The paper tackles the problem of thermally analyzing 2.5D/3D HI stacks with detailed BEOL structures, where fast, accurate simulations are hindered by multiscale geometry. It introduces a multiscale workflow that couples die-scale FEM with RVE-based homogenization to yield a spatially varying anisotropic BEOL conductivity tensor, extracted from GDSII/OASIS data via a static-condensation approach and integrated into standard FEM solvers like MuMFiM. Key contributions include automated RVE generation (2×2 μm RVEs across 4.3 μm BEOL, 5,105 RVEs), a robust conductivity extraction method, and demonstration on a chip-scale geometry showing BEOL heterogeneity and its impact on heat flow. This approach enables accurate, BEOL-aware, die-scale thermal analysis suitable for rapid design iterations in 3DIC packaging, ultimately aiding thermal-aware integration decisions.

Abstract

Thermally aware design of 2.5D and 3D advanced packaging systems will require fast, accurate, and powerful thermal analysis of chiplets, stacks, and packages. These systems contain multiple materials with non-linear heat transfer properties and geometric feature sizes that span many orders of magnitude. The smallest heterostructures in the front and back ends of the line present significant thermal modeling and analysis challenges in isolation. Replicated millions or billions of times in a chiplet stack, these structures present a near insurmountable hurdle to meeting the speed and accuracy needed of analysis in the design process. Additionally, establishing precise parameter values for the materials in these systems, when size and temperature dependencies create significant deviations from bulk properties, further complicates the problem. To address these issues, we have developed a multiscale methodology that advances the current state of the field by enabling die-scale simulations that capture phenomena arising from the structural details of the BEOL metallization stack. Taking advantage of the large length-scale separation between the BEOL features and the die-level structures, we employ a hierarchical, multiscale, finite-element approach. This hierarchical method uses a standard finite element method (FEM) formulation on a die or package scale, using computational homogenization to obtain effective thermal conductivities in the BEOL. Referring to industry-standard layout and design files, we construct and solve a locally appropriate subscale FEM problem in a representative volume element (RVE) at every quadrature point in the macroscale FEM problem.
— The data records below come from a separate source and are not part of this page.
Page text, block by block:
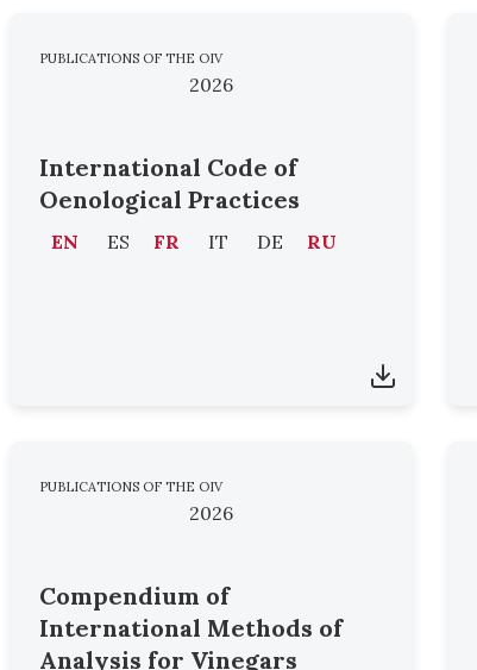
PUBLICATIONS OF THE OIV
2026
International Code of
Oenological Practices
EN ES FR IT DE RU
PUBLICATIONS OF THE OIV
2026
Compendium of
International Methods of
Analysis for Vinegars
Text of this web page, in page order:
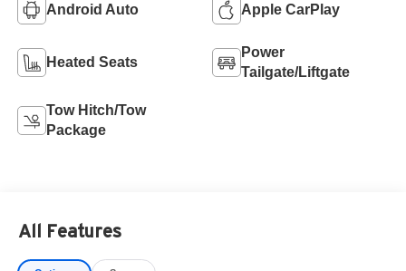
Android Auto Apple CarPlay
Heated Seats
Power
Tailgate/Liftgate
Tow Hitch/Tow
Package
All Features

To accomplish this, RVE models are automatically constructed, meshed, and used to compute homogenized, anisotropic, thermal conductivities from the relevant GDSII or OASIS.

Figures (7)

• Figure 1: Front view of the proxy-chip modeled in this paper. In the multiscale model, the BEOL properties are extracted from a test vehicle. A heat flux with integrated power of 1.256 mW is applied to the bottom surface. The top surface is exposed to an ambient temperature of 40$\circ$ C with a convection coefficient, $h$, of 4.0 W/K mm2. All dimensions are reported in $\upmu$m. The red dashed line (T-T) and purple dashed line (B-B) represent the top and bottom of the BEOL, respectively, where the temperature fields are reported. In the text, these surfaces are referred to as top surface and bottom surface respectively.
• Figure 2: In panel a, the front view of the macroscale model is shown with a highly graded tetrahedral mesh to minimize the total number of elements in regions far away from the thin BEOL and FEOL layers. Panel b shows the mesh on the bottom surface of the chip stack (c.f., Fig. \ref{['fig:model-chip']}, surface B-B).
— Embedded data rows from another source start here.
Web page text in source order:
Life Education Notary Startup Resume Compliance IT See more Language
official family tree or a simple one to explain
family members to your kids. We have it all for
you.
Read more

• Figure 3: A schematic of the heat flux on the bottom surface (100$\times$100 $\upmu$m) is shown, where flux is applied to the regions with hash marks. In both cases, a power input flux of 1.256 mW/mm2 is applied. In the uniform case (a) the heat flux is applied uniformly across the bottom surface. In the non-uniform case (b) the heat flux is applied in circular domains on the bottom surface representing the contact patches of microbumps.
• Figure 4: Eleven layers of metal components in exemplar RVEs (five layers of lines and six layers of vias). Dielectric layers have been excluded from the figure so that the metal structures with high conductivity are visible. Dielectrics are included in the multiscale simulation. The RVE in each panel is extracted from different locations in the test vehicle.
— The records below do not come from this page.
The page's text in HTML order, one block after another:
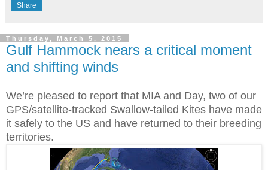
Share
Thursday, March 5, 2015
Gulf Hammock nears a critical moment
and shifting winds
We’re pleased to report that MIA and Day, two of our
GPS/satellite-tracked Swallow-tailed Kites have made
it safely to the US and have returned to their breeding
territories.
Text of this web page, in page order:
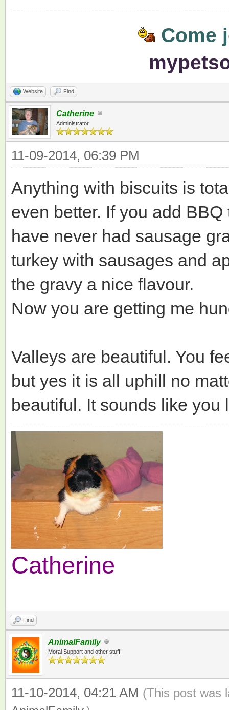
Come
Website Find
Catherine
Administrator
11-09-2014, 06:39 PM
Anything with biscuits is
even better. If you add
have never had sausage
turkey with sausages and
the gravy a nice flavour.
Now you are getting me
Valleys are beautiful. You
but yes it is all uphill no
beautiful. It sounds like you
Catherine
Find
AnimalFamily
Moral Support and other stuff!
11-10-2014, 04:21 AM (This post was

• Figure 5: Homogenized BEOL thermal conductivities in the 100$\times$100 $\upmu$m cross-section. We see large spatial heterogeneity that will impact chip-scale hotspot locations. The in-plane components are shown in panel a ($\kappa_{xx}$) and b ($\kappa_{yy}$). The out-of-plane conductivity, $\kappa_{zz}$, is shown in panel c. Maximum off-diagonal terms of the conductivity tensor are four orders of magnitude smaller than diagonal terms ($\kappa_{yz}\sim \kappa_{xz} \sim \kappa_{xy} \sim1.5\times 10^{-4}$ W/m-K). They are not shown as they will have a negligible impact on the heat flow.